Lab 2 - ECE 421L
patelp3@unlv.nevada.edu
As
the lab instructed, I used two 10K Ohms resistors in series for the 2R.
The total resistance of this circuit should equal to 10K Ohms as
calculated.
Next,
I created a symbol out of the above circuit. Using this symbol, I can
see the input pins b[0:9] and output pin Vout clearly and it that will
make it easier for me to connect it in a more complex circuit. Overall,
a symbol is used to simplify the ciruit.
Then
I replaced the old DAC symbol with my new one in the schematic that was
given to us. I originally messed up with the input pin numbering and
named them b[9:0] instead of b[0:9]. Though the connection doesn't make
a difference for this project, it can create a mess if you connect the
wrong pins so I changed it later into the lab.

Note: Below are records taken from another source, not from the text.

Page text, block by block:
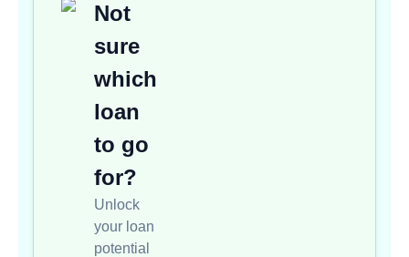
Not
sure
which
loan
to go
for?
Unlock
your loan
potential
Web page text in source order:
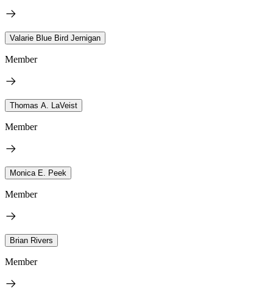
Valarie Blue Bird Jernigan
Member
Thomas A. LaVeist
Member
Monica E. Peek
Member
Brian Rivers
Member

Below is the simulation of the circuit above. As we learned in the prelab, the two plots show a conversion in increments.
Here, we add a load of R=10K Ohms to our DAC.
As
seen below, the resistive load changes the amplitude of the output. As
the resistance increases, the output decreases. Here, I used 10K load.

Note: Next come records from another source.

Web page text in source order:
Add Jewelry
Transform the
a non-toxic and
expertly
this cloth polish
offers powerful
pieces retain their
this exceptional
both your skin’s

The output is approximately 50%.
Next
I removed the 10K load and added a capacitor of 1pF instead. The
capacitor gives a smooth, slightly delayed output and the zigzag
increments are gone.
For
the next experiment, I added a 10K load in parallel with the 1pF
capacitor. As I hypothesized, the output was a smooth, delayed curve
due to the capacitor and had about 50% output due to the resistor.
In
the next experiment, I removed the load of 10K Ohms and left only the
1pF capacitor at the output wire. For the input, I grounded b[0:8] and
added a VPulse from 1 to 5 at b9. This way, we can simulate a delay. We
know the resistance total is R=10K and the capacitance is 1pF. Using
this information, we can assume the delay will be about t =
0.7(10K)(1p) = 7ns.